Task to complete: Return copies of the lines below that mention "floor".

Data provided:
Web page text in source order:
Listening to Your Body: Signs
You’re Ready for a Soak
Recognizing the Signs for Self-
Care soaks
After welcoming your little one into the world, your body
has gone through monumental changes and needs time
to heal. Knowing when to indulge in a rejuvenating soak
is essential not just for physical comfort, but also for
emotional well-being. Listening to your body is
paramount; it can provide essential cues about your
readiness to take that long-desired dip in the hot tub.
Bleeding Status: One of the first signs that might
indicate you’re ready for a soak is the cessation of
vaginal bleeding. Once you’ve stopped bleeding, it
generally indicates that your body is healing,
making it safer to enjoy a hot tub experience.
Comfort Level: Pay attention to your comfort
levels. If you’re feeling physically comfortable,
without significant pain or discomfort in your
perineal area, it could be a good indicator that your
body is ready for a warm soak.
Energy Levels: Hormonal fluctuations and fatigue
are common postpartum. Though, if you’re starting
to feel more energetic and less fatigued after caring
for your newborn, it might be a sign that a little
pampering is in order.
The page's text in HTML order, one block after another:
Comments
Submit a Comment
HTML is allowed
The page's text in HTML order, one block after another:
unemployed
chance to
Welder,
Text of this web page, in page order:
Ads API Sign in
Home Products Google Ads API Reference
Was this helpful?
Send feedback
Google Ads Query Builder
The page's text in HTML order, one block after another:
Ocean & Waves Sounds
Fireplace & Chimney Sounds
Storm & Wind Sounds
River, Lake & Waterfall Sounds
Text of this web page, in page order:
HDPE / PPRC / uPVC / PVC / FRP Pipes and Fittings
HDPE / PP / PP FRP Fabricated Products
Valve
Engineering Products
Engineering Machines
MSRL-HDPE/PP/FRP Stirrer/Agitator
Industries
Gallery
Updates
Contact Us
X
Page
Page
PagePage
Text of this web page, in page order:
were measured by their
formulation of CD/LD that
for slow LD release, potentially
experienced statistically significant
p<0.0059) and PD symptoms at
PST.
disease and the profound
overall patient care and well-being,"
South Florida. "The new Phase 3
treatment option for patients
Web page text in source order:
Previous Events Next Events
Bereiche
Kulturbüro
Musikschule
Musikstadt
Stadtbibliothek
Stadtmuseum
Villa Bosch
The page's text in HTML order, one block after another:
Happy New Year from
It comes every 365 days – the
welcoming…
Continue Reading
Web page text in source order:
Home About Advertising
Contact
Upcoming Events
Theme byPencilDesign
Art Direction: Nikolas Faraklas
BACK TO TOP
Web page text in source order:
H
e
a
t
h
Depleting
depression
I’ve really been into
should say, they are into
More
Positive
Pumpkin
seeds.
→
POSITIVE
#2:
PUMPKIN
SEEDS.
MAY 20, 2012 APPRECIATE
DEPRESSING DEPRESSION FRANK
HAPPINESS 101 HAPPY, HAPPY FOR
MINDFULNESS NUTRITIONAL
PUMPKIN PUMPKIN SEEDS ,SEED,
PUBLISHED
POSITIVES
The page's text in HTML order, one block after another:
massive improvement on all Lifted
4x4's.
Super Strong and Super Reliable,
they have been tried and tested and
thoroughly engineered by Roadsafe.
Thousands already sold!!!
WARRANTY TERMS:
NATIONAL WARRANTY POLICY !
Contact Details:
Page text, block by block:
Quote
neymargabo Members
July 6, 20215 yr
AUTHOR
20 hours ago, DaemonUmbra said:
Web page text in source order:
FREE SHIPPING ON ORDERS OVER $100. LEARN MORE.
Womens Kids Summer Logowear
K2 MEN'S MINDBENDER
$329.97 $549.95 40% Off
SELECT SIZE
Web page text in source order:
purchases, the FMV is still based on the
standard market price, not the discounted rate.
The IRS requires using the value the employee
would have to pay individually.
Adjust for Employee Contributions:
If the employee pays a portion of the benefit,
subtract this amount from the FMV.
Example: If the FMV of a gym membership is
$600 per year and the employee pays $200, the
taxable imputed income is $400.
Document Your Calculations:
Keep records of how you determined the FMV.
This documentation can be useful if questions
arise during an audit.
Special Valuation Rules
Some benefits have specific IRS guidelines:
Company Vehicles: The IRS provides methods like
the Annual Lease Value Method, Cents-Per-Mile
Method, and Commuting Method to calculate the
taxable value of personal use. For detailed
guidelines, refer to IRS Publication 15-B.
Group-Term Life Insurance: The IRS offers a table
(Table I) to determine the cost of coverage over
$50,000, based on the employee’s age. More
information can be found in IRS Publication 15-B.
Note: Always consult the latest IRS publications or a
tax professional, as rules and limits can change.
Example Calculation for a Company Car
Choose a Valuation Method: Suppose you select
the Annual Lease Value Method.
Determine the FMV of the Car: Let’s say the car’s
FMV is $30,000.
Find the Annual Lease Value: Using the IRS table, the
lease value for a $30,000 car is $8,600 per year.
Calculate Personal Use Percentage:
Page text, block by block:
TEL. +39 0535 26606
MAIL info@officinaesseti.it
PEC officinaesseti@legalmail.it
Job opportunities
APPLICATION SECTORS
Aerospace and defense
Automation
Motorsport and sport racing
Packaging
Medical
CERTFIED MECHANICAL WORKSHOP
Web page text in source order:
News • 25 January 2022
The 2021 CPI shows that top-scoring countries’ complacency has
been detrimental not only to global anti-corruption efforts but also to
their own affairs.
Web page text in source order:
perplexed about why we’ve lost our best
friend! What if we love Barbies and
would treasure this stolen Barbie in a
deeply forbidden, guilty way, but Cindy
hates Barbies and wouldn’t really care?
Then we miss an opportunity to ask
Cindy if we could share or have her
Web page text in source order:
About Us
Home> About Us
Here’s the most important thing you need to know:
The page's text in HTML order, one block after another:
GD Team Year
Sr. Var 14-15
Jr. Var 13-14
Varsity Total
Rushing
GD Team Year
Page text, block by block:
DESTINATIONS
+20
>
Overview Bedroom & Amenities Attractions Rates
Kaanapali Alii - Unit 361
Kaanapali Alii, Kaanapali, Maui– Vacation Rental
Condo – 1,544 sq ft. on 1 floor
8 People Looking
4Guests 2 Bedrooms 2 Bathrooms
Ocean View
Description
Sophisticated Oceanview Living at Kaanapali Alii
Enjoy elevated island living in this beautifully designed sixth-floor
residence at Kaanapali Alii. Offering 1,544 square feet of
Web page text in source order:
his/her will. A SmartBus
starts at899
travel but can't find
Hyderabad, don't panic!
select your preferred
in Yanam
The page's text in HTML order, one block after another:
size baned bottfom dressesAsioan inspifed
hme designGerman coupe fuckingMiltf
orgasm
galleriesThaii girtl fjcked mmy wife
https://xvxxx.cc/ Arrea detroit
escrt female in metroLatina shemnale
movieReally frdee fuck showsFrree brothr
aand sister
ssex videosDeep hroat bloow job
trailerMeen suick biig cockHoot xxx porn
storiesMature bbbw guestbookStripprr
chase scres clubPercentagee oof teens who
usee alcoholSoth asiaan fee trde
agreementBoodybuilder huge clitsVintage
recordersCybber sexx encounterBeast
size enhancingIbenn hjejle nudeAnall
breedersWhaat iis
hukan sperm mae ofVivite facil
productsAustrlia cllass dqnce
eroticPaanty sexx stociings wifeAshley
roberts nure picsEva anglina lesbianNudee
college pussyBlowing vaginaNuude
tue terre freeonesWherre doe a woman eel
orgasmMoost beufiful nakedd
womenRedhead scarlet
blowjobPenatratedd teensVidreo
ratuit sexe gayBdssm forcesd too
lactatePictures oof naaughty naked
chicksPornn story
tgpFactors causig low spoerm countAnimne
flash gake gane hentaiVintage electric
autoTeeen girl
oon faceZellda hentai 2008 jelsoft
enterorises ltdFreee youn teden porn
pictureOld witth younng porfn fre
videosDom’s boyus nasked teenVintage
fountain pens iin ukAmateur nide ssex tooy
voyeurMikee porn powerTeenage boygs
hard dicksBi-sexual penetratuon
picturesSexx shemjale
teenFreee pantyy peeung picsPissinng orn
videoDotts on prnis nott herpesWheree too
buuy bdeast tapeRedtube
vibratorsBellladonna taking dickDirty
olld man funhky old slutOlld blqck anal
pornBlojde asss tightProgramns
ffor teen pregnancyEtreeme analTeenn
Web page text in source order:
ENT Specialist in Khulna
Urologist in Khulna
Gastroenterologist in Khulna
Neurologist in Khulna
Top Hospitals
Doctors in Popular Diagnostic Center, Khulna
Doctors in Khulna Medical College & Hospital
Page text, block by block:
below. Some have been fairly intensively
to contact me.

Written response:
Condo – 1,544 sq ft. on 1 floor
Enjoy elevated island living in this beautifully designed sixth-floor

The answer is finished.